Не узнаю ее — наверное, из утренней смены. Она отводит меня в соседнюю палату — пустую — и вручает подушку и одеяло. Опускаюсь на обитый искусственной кожей диван и сразу же куда-то проваливаюсь.
Во сне я опять внизу, в комнатке возле входа в отделение скорой помощи. Появляется доктор Наваз, снимает маску, его неожиданно белые руки тщательно ухожены, волосы причесаны. Да это вовсе и не доктор. Это мистер Эндрюс, любитель помидоров из посольства. Набычившись, он щурит глаза.

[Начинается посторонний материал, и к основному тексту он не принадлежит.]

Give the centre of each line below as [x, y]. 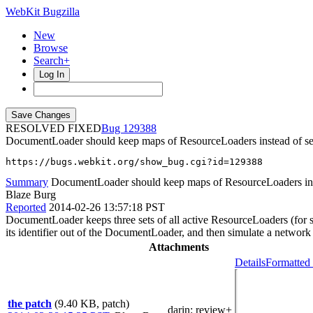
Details [250, 262]
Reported [26, 207]
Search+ [52, 60]
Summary [27, 182]
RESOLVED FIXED [53, 128]
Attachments [179, 247]
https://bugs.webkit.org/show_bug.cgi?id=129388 [134, 162]
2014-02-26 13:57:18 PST [107, 207]
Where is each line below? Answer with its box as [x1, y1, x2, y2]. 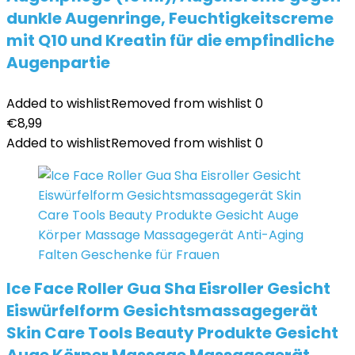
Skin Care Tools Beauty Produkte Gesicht [6, 322, 338, 344]
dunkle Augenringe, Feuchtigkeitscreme [6, 7, 334, 29]
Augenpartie [6, 52, 110, 74]
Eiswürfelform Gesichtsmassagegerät [6, 300, 318, 322]
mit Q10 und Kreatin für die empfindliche [6, 29, 334, 52]
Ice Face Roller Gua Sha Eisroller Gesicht [6, 277, 330, 300]
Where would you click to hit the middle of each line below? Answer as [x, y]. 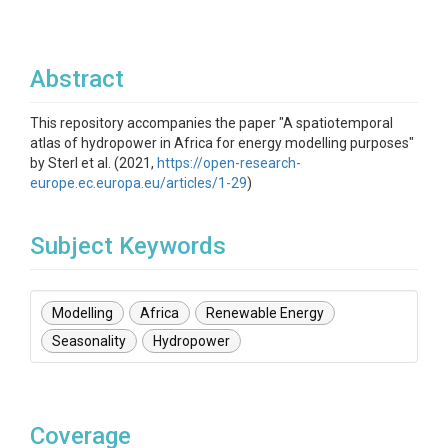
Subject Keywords [128, 246]
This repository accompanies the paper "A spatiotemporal [211, 123]
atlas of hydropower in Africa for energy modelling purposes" [222, 143]
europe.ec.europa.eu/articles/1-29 [138, 183]
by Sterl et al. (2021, [93, 163]
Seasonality [89, 341]
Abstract [77, 79]
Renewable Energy [265, 313]
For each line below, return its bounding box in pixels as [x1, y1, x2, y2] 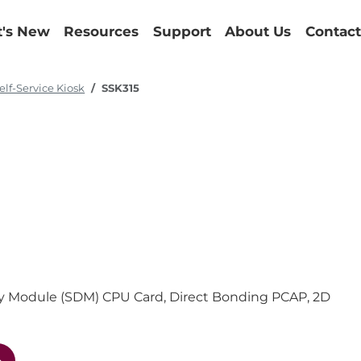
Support [152, 23, 211, 39]
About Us [225, 23, 292, 39]
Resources [64, 23, 139, 39]
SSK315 [102, 82, 140, 95]
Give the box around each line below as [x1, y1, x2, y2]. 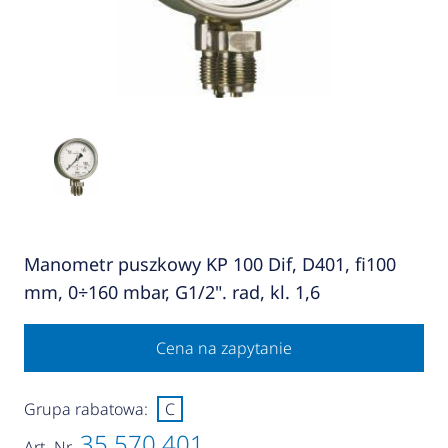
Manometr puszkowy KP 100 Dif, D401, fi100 [23, 252, 396, 277]
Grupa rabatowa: [23, 398, 148, 421]
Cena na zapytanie [155, 337, 292, 360]
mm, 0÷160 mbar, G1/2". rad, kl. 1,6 [23, 280, 320, 305]
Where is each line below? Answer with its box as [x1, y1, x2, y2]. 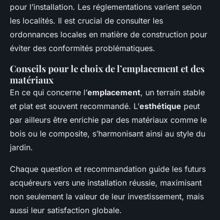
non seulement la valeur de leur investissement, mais [10, 191, 204, 201]
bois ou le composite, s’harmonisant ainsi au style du [10, 128, 205, 138]
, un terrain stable [140, 87, 205, 97]
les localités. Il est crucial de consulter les [10, 15, 163, 26]
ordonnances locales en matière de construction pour [10, 29, 207, 39]
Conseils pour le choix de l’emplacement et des [10, 62, 205, 75]
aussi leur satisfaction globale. [10, 205, 122, 215]
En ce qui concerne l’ [10, 87, 87, 97]
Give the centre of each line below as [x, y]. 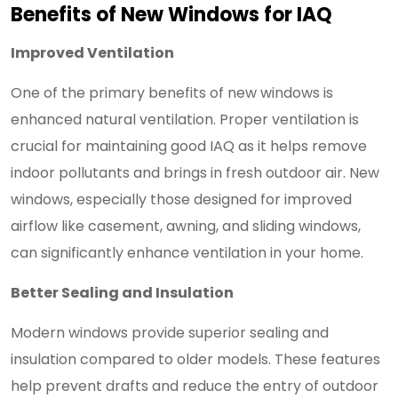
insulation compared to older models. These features [195, 359]
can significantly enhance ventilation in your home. [187, 253]
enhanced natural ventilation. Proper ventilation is [185, 119]
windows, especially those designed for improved [181, 199]
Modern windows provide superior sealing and [170, 333]
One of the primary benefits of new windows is [172, 93]
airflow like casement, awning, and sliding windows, [186, 226]
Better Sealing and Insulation [122, 293]
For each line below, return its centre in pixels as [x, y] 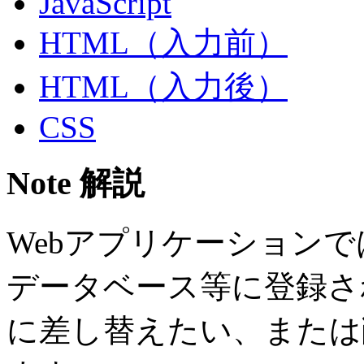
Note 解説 [76, 184]
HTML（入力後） [163, 87]
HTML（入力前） [163, 43]
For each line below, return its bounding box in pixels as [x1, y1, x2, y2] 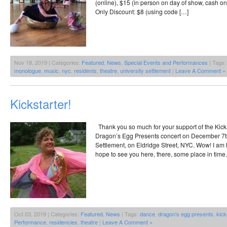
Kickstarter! [10, 94, 71, 112]
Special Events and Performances [124, 58, 208, 66]
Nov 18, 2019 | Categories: [14, 58, 82, 66]
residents [74, 66, 97, 74]
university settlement [120, 66, 171, 74]
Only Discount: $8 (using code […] [95, 7, 188, 16]
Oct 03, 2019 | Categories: [14, 209, 81, 218]
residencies [49, 217, 78, 226]
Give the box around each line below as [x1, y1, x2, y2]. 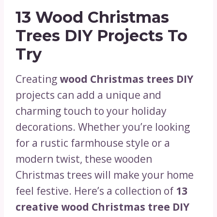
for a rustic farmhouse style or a [15, 136, 170, 150]
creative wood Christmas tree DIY [15, 200, 189, 214]
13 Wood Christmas [15, 8, 169, 27]
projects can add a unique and [15, 88, 161, 102]
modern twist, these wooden [15, 152, 152, 166]
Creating [15, 72, 60, 86]
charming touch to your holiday [15, 104, 167, 118]
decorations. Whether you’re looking [15, 120, 190, 134]
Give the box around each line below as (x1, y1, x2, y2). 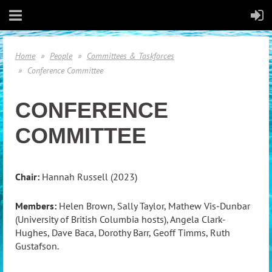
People (50, 50, 72, 61)
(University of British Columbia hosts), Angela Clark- (15, 212, 226, 225)
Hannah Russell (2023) (39, 171, 137, 183)
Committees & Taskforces (87, 50, 174, 61)
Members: (15, 199, 56, 212)
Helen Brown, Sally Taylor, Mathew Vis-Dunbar (56, 199, 250, 212)
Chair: (15, 171, 39, 183)
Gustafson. (15, 239, 59, 252)
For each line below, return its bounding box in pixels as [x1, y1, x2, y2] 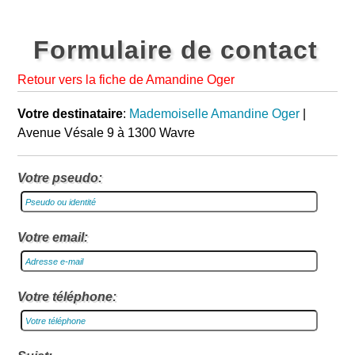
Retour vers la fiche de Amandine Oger [17, 73, 235, 86]
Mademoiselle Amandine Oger [129, 107, 300, 120]
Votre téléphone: [17, 290, 117, 303]
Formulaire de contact [33, 36, 319, 64]
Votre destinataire [17, 107, 124, 120]
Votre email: [17, 231, 89, 244]
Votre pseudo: [17, 171, 103, 185]
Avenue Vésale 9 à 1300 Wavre [17, 126, 196, 139]
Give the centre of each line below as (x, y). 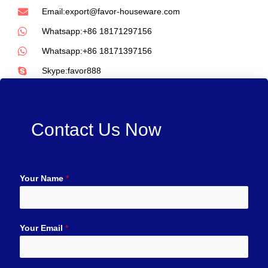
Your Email (42, 228)
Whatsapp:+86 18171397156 (97, 51)
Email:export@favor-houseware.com (111, 12)
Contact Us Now (96, 130)
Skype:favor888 (72, 71)
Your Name (43, 179)
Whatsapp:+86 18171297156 (97, 32)
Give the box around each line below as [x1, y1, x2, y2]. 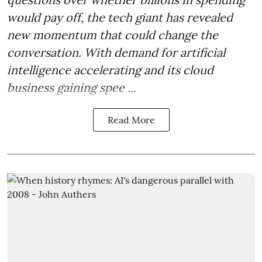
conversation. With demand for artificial [7, 45, 225, 60]
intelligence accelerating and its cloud [7, 63, 213, 78]
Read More [107, 114, 155, 126]
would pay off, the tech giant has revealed [7, 10, 233, 25]
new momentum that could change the [7, 27, 218, 43]
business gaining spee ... [7, 80, 136, 95]
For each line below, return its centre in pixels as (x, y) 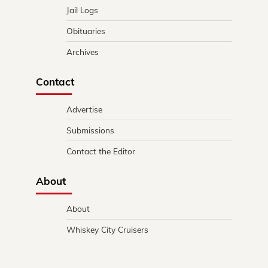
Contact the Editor (101, 151)
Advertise (84, 109)
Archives (83, 51)
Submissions (90, 130)
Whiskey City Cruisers (107, 229)
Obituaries (86, 31)
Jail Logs (82, 10)
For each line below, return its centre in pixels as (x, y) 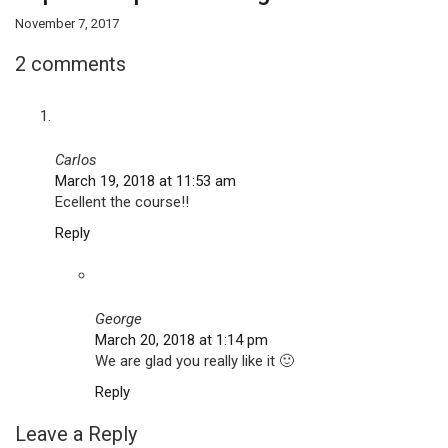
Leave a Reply (76, 434)
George (118, 319)
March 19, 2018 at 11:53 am (145, 181)
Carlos (76, 160)
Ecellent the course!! (122, 202)
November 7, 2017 (67, 23)
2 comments (70, 64)
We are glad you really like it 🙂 (194, 361)
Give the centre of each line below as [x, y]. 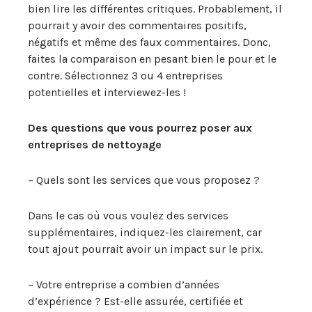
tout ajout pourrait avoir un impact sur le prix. [145, 249]
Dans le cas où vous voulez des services [128, 216]
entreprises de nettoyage [95, 145]
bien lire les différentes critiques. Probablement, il [155, 9]
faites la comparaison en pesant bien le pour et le [152, 59]
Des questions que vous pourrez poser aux [140, 128]
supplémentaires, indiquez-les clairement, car [145, 232]
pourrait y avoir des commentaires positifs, [137, 25]
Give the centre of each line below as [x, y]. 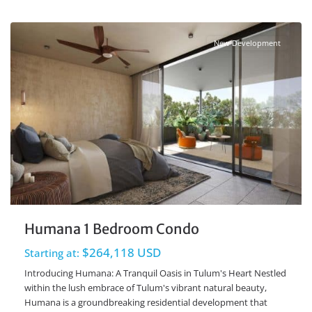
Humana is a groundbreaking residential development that [146, 302]
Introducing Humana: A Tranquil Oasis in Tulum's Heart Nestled [155, 273]
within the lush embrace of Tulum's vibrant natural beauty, [146, 287]
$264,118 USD [120, 252]
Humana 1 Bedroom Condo [112, 228]
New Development [247, 43]
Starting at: [52, 252]
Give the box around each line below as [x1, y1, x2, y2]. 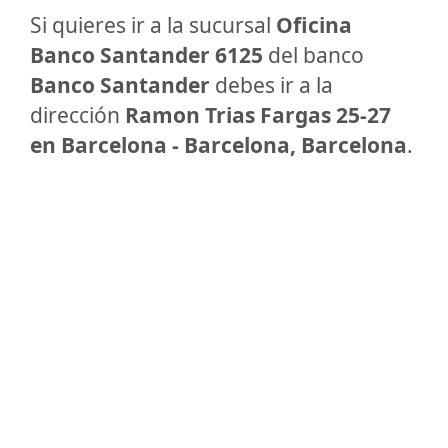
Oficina [276, 11, 352, 39]
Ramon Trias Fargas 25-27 [125, 101, 391, 129]
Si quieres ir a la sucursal [30, 11, 276, 39]
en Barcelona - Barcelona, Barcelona [30, 131, 407, 159]
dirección [30, 101, 125, 129]
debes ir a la [210, 71, 333, 99]
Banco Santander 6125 [30, 41, 263, 69]
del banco [263, 41, 364, 69]
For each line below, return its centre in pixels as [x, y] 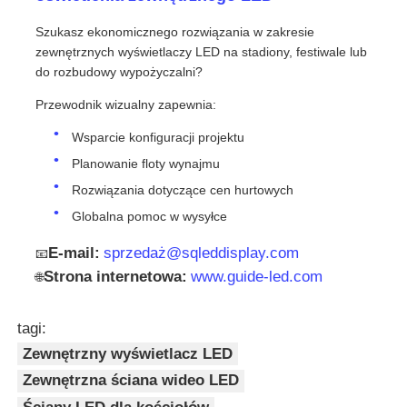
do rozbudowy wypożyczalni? [119, 71]
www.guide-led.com [257, 276]
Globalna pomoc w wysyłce [150, 216]
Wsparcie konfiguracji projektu [159, 137]
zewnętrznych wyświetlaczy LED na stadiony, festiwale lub [202, 51]
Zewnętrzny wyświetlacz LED [128, 353]
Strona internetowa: [116, 276]
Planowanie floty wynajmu [146, 163]
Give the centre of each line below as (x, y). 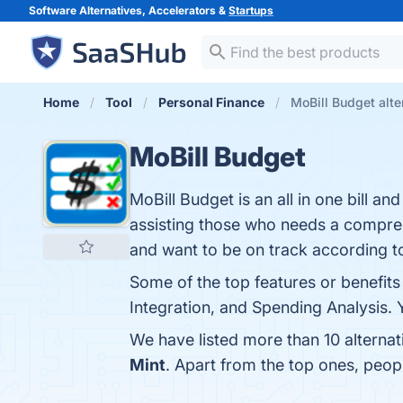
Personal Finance (211, 102)
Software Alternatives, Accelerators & (129, 10)
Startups (251, 10)
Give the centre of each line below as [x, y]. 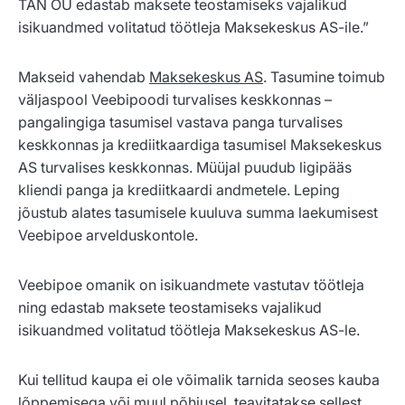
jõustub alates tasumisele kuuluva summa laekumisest [198, 213]
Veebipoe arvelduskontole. [108, 235]
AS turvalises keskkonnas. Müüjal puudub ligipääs [185, 168]
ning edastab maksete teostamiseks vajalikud [170, 308]
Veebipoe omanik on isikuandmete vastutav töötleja [191, 285]
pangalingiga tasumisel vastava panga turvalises [180, 122]
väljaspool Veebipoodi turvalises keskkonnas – [175, 100]
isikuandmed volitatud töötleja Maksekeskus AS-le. [189, 330]
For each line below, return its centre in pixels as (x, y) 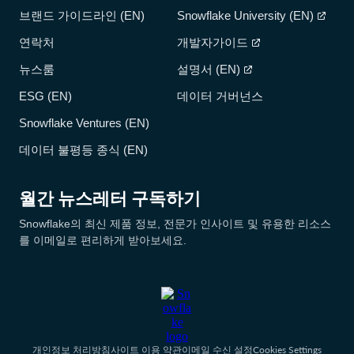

Днем госпиталь — это путаница изломанных, залитых искусственным светом коридоров, по которым оживленно снуют люди. У этого лабиринта больше нет от меня тайн, я знаю, например, что кнопка четвертого этажа в лифте не горит и что дверь мужского туалета на том же этаже перекосило и, не надавив как следует плечом, ее не откроешь. Ритм больничной жизни тоже мне знаком: суматоха перед концом утренней смены, суетня и толкотня на протяжении всего дня, тишина и спокойствие ночью, прерываемые лишь стремительным движением сестер и врачей, если кого-то привезли на «скорой». Днем я бодрствую у кровати Сохраба, а по ночам брожу по коридорам, погруженный в мысли о том, что сказать мальчику, когда он очнется. Звук моих шагов разносится далеко. Придумать мне так ничего и не удается, и я возвращаюсь в палату интенсивной терапии с пустой головой.